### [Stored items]
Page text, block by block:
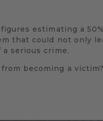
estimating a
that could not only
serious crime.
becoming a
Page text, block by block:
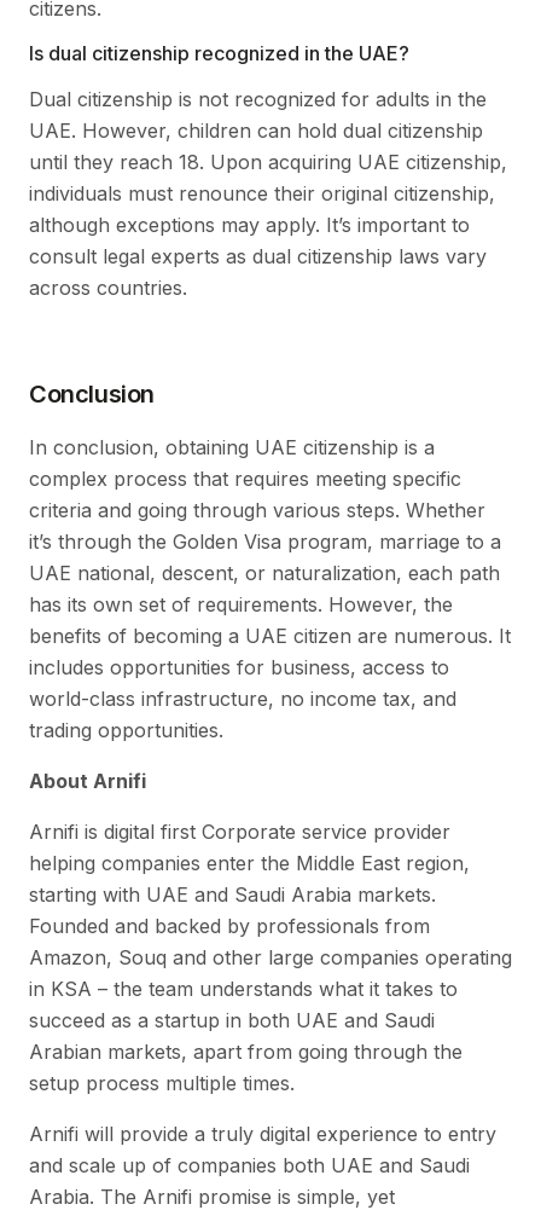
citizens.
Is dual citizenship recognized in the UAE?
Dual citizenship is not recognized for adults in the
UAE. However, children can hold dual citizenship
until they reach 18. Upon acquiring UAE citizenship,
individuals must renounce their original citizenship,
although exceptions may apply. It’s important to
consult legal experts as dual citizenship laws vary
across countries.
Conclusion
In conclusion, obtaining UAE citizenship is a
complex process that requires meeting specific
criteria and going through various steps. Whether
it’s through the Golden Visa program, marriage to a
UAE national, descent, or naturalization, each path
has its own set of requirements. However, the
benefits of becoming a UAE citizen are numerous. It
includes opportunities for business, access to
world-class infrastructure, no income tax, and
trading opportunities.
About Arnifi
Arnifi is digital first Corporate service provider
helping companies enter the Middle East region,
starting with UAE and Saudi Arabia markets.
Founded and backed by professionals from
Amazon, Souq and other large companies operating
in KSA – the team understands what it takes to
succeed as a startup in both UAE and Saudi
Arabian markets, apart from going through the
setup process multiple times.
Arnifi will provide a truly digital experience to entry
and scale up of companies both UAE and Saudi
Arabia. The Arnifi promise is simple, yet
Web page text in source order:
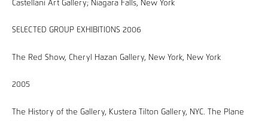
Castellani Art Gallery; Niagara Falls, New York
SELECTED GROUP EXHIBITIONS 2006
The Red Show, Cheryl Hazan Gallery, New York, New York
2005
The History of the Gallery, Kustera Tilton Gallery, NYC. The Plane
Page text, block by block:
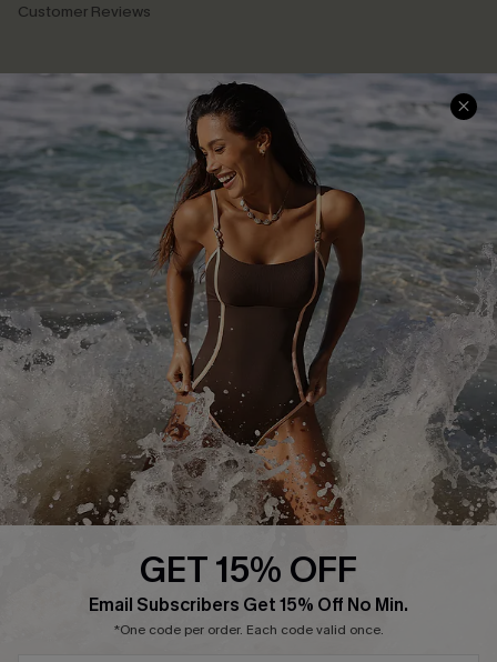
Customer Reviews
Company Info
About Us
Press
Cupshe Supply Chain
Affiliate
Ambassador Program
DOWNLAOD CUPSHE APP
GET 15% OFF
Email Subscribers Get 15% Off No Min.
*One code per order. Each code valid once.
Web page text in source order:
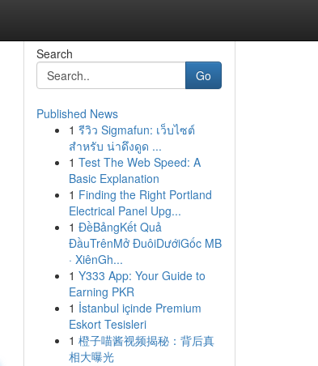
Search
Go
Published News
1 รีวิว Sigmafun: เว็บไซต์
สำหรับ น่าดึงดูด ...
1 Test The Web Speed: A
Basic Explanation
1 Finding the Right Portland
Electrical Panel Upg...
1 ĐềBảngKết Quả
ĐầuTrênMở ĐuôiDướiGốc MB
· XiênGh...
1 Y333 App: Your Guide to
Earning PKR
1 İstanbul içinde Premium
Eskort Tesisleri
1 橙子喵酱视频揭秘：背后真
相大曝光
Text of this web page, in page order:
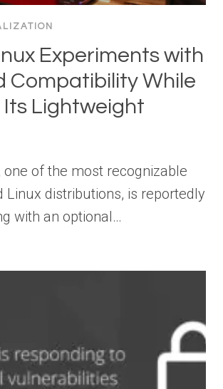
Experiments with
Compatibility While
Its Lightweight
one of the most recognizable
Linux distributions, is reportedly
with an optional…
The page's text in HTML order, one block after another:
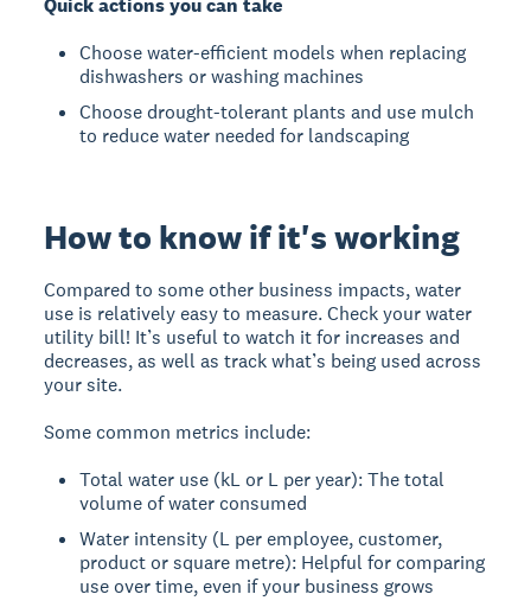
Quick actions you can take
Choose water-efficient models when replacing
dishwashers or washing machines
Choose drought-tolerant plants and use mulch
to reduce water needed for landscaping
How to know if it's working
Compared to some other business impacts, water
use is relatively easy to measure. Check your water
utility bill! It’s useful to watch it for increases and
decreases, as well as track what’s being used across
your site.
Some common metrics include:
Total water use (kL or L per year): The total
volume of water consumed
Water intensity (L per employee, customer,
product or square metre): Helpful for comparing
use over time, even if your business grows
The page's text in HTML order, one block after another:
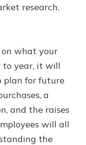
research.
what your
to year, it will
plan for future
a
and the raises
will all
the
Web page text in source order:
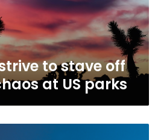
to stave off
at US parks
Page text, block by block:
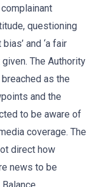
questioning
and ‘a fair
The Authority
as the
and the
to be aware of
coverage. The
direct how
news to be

...

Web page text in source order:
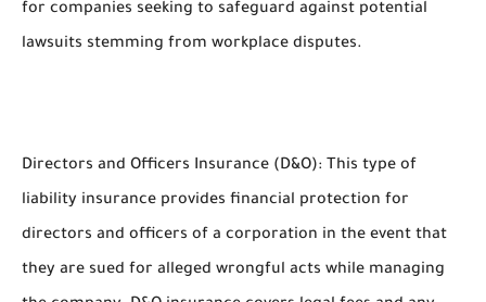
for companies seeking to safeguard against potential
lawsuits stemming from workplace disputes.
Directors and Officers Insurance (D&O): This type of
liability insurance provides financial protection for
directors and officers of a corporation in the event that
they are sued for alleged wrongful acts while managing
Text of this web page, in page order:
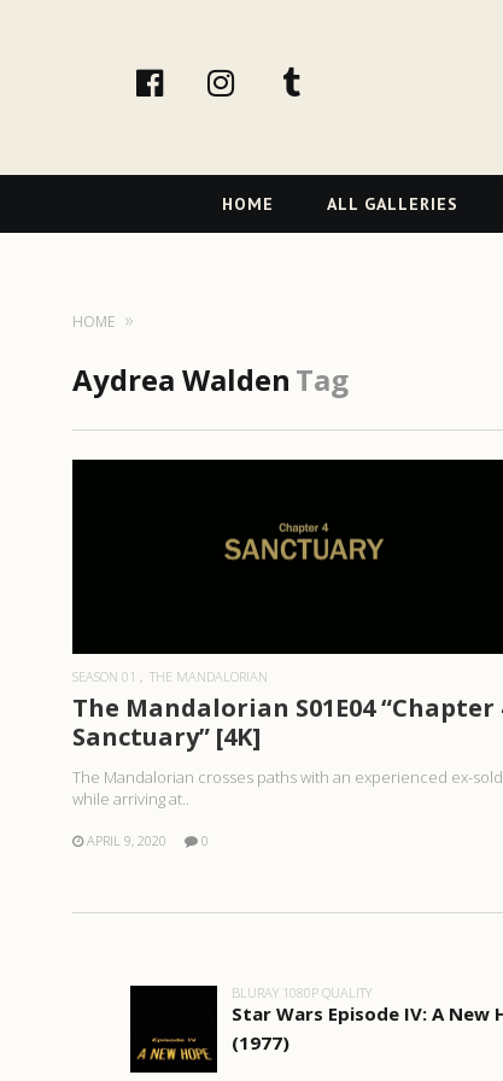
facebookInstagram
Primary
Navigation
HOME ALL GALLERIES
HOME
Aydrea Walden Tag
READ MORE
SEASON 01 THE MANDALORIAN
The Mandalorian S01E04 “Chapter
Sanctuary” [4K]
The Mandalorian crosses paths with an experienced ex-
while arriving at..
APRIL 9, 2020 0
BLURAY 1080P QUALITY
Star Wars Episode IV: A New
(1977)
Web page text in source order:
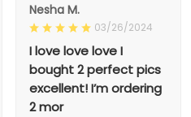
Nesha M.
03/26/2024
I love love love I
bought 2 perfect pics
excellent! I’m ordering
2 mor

--

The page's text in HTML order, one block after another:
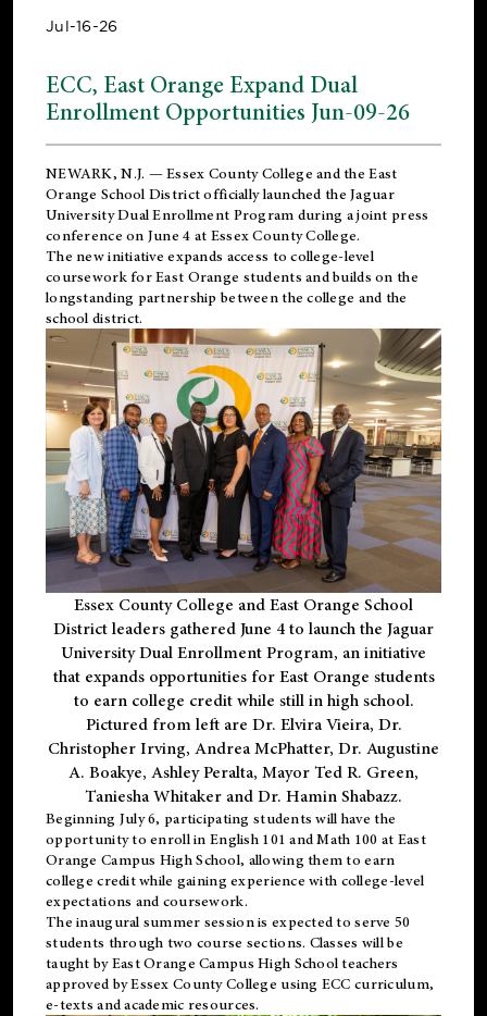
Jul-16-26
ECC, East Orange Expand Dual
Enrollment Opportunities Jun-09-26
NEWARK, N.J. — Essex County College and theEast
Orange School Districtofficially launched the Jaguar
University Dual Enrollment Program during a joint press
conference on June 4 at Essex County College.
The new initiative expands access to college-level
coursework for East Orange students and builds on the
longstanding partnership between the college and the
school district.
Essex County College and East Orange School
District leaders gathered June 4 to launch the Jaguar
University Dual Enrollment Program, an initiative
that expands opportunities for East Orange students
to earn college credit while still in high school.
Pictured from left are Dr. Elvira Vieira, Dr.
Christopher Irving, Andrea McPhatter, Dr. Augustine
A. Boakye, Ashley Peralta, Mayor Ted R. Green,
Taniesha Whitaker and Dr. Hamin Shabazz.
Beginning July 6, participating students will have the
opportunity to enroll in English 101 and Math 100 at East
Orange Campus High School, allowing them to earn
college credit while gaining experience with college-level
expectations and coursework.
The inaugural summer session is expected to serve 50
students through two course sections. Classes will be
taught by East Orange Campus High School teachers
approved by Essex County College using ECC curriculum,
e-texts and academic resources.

### [Brief]
Copy the entries above exactly, but only the stretch from the line containing "The Red Show, Cheryl" through the line containing "Choose drought-tolerant plants and use mulch". Keep both end lines; drop the pictures.

### [Solution to the problem]
The Red Show, Cheryl Hazan Gallery, New York, New York
2005
The History of the Gallery, Kustera Tilton Gallery, NYC. The Plane
Page text, block by block:
Customer Reviews
Company Info
About Us
Press
Cupshe Supply Chain
Affiliate
Ambassador Program
DOWNLAOD CUPSHE APP
GET 15% OFF
Email Subscribers Get 15% Off No Min.
*One code per order. Each code valid once.
Web page text in source order:
Search
Go
Published News
1 รีวิว Sigmafun: เว็บไซต์
สำหรับ น่าดึงดูด ...
1 Test The Web Speed: A
Basic Explanation
1 Finding the Right Portland
Electrical Panel Upg...
1 ĐềBảngKết Quả
ĐầuTrênMở ĐuôiDướiGốc MB
· XiênGh...
1 Y333 App: Your Guide to
Earning PKR
1 İstanbul içinde Premium
Eskort Tesisleri
1 橙子喵酱视频揭秘：背后真
相大曝光
Text of this web page, in page order:
Experiments with
Compatibility While
Its Lightweight
one of the most recognizable
Linux distributions, is reportedly
with an optional…
The page's text in HTML order, one block after another:
Quick actions you can take
Choose water-efficient models when replacing
dishwashers or washing machines
Choose drought-tolerant plants and use mulch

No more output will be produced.